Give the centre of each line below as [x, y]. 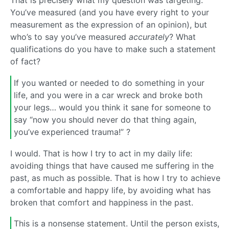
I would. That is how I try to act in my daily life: [101, 153]
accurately [149, 37]
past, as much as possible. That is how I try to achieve [115, 178]
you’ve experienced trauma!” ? [72, 132]
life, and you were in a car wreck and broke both [108, 95]
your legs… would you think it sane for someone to [112, 108]
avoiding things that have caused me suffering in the [112, 165]
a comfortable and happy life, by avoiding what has [110, 190]
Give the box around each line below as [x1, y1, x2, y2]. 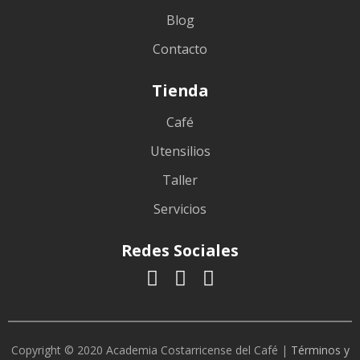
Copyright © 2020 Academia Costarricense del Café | [10, 342, 291, 358]
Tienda [152, 79, 208, 101]
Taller [162, 171, 198, 190]
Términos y [290, 342, 350, 358]
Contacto [153, 40, 207, 59]
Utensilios [149, 142, 211, 161]
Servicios [153, 200, 207, 219]
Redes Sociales [121, 239, 239, 261]
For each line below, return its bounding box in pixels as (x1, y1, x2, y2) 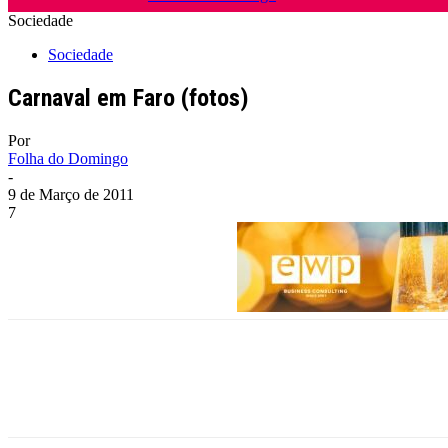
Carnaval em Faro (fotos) (8, 83, 249, 112)
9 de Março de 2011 (8, 185, 134, 203)
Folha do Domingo (8, 149, 128, 167)
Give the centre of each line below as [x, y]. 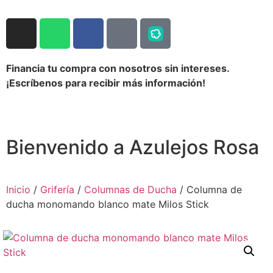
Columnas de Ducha [130, 190]
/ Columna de [209, 190]
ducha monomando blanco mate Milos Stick [108, 204]
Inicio [18, 190]
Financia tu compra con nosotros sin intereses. [118, 68]
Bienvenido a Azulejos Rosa [133, 147]
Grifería [57, 190]
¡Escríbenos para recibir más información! [106, 83]
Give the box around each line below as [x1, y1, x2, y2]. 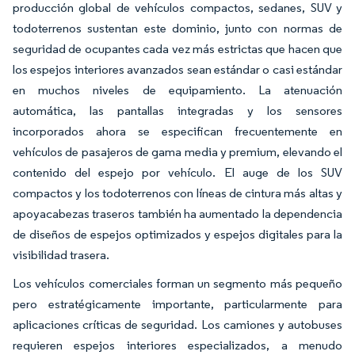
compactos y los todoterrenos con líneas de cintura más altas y [13, 185, 342, 200]
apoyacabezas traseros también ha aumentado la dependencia [13, 206, 342, 221]
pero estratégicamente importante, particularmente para [13, 296, 342, 311]
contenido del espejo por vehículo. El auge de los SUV [13, 165, 342, 180]
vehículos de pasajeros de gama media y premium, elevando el [13, 144, 342, 159]
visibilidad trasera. [13, 247, 109, 262]
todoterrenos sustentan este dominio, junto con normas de [13, 21, 342, 36]
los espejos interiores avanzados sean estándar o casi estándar [13, 62, 342, 77]
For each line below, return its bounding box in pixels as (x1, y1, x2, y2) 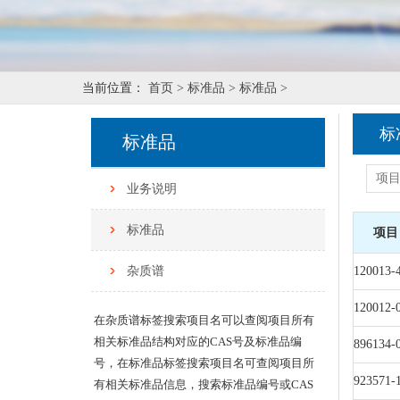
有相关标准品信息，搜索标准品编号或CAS (93, 378, 313, 392)
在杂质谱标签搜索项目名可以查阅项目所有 (93, 313, 314, 328)
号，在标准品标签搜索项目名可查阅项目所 (93, 356, 314, 371)
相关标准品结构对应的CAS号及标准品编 (93, 335, 302, 349)
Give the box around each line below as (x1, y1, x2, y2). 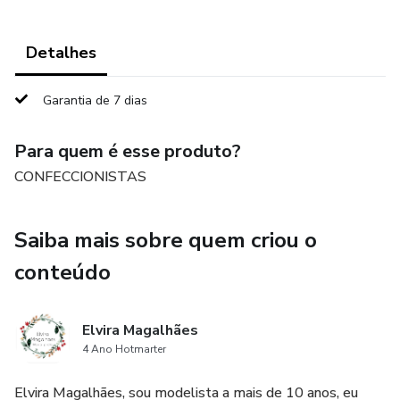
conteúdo (14, 258, 111, 287)
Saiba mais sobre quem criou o (14, 226, 317, 254)
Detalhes (26, 42, 96, 63)
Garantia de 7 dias (43, 92, 147, 109)
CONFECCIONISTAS (14, 167, 146, 187)
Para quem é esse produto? (14, 139, 241, 163)
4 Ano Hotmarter (82, 342, 166, 356)
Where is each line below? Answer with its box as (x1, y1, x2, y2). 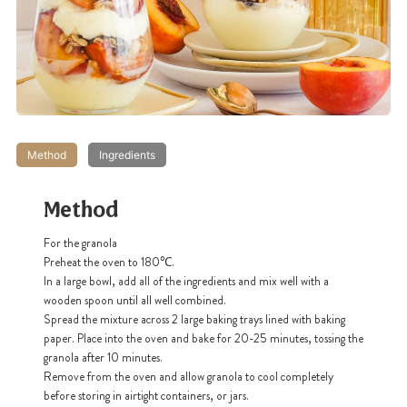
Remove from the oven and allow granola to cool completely (44, 368, 333, 386)
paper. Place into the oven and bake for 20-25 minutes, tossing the (44, 330, 363, 348)
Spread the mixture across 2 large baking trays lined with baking (44, 311, 345, 329)
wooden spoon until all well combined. (44, 292, 226, 310)
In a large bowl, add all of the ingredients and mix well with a (44, 273, 329, 291)
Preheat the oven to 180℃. (44, 253, 174, 272)
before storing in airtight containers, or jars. (44, 387, 249, 405)
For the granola (44, 234, 117, 253)
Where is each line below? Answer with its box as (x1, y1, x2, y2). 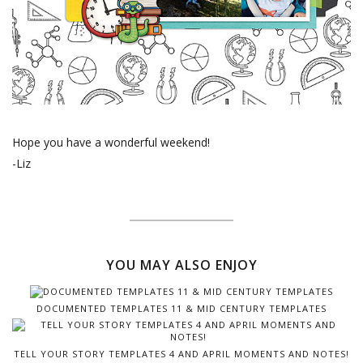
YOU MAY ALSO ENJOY (105, 255, 258, 274)
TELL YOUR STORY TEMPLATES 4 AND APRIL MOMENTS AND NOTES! (14, 348, 349, 361)
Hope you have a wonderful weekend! (12, 134, 210, 150)
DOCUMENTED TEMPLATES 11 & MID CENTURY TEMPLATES (36, 301, 327, 314)
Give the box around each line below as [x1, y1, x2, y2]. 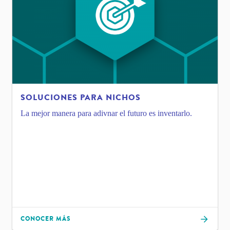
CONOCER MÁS [21, 214, 71, 223]
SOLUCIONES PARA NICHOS [21, 91, 141, 104]
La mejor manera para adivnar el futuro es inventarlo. [21, 109, 192, 118]
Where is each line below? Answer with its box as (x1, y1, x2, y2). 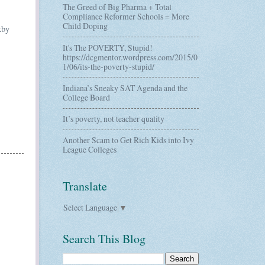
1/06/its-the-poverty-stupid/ (63, 60, 154, 72)
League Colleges (63, 144, 117, 156)
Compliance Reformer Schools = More (63, 11, 189, 22)
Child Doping (63, 20, 108, 32)
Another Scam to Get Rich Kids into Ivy (63, 134, 194, 146)
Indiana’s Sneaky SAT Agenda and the (63, 82, 188, 93)
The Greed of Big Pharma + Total (63, 1, 172, 13)
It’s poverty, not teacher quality (63, 113, 164, 125)
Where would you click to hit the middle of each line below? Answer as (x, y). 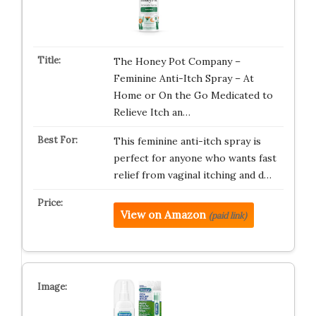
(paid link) (227, 215)
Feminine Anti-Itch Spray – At (183, 78)
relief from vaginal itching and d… (192, 175)
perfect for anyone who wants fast (195, 158)
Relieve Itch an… (152, 112)
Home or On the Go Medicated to (193, 95)
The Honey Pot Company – (177, 61)
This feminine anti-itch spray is (187, 141)
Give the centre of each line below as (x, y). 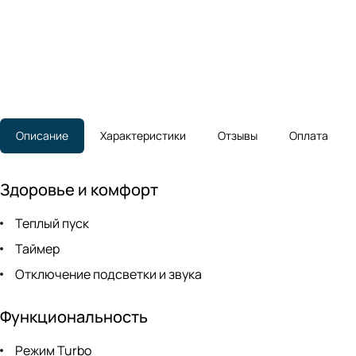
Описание (42, 136)
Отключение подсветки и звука (107, 275)
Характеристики (143, 136)
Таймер (36, 249)
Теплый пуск (51, 224)
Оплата (309, 136)
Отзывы (238, 136)
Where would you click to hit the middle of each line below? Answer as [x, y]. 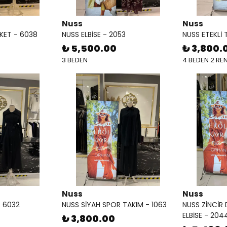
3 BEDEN [75, 60]
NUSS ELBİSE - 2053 [94, 34]
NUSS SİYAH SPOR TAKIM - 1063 [114, 205]
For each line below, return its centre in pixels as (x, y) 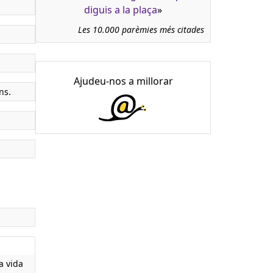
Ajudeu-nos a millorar (123, 81)
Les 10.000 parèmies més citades (141, 29)
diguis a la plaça (121, 9)
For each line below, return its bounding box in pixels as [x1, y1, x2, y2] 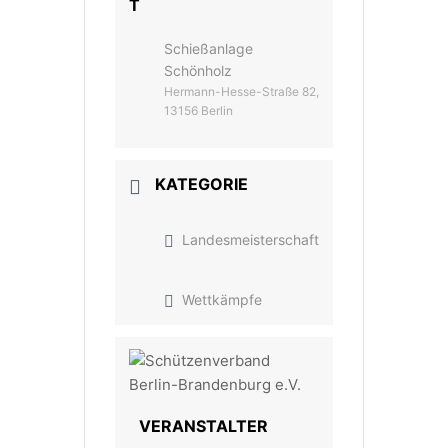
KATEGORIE [155, 174, 248, 194]
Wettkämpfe [182, 291, 262, 308]
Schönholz [164, 62, 232, 79]
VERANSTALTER [139, 416, 268, 436]
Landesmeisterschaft [182, 231, 319, 248]
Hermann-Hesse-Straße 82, [164, 84, 319, 99]
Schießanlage [164, 40, 253, 57]
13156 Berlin [164, 103, 233, 118]
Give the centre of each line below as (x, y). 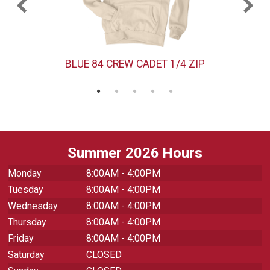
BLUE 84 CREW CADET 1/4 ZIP (135, 64)
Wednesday (33, 206)
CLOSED (104, 255)
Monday (25, 174)
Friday (21, 239)
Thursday (27, 222)
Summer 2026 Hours (135, 153)
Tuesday (26, 190)

Your goal |
Since the pictures are not part of the copy, please transcribe only the lines above from the one with "Home or On the Go Medicated to (193, 95)" through the one with "Landesmeisterschaft [182, 231, 319, 248]", exactly and with both ends.

Exercise answer |
Home or On the Go Medicated to (193, 95)
The Honey Pot Company – (177, 61)
This feminine anti-itch spray is (187, 141)
Give the centre of each line below as (x, y). 
Описание (42, 136)
Отключение подсветки и звука (107, 275)
Характеристики (143, 136)
Таймер (36, 249)
Теплый пуск (51, 224)
Оплата (309, 136)
Отзывы (238, 136)
Where would you click to hit the middle of each line below? Answer as [x, y]. 
3 BEDEN [75, 60]
NUSS ELBİSE - 2053 [94, 34]
NUSS SİYAH SPOR TAKIM - 1063 [114, 205]
For each line below, return its centre in pixels as (x, y) 
Ajudeu-nos a millorar (123, 81)
Les 10.000 parèmies més citades (141, 29)
diguis a la plaça (121, 9)
For each line below, return its bounding box in pixels as [x1, y1, x2, y2] 
KATEGORIE [155, 174, 248, 194]
Wettkämpfe [182, 291, 262, 308]
Schönholz [164, 62, 232, 79]
VERANSTALTER [139, 416, 268, 436]
Landesmeisterschaft [182, 231, 319, 248]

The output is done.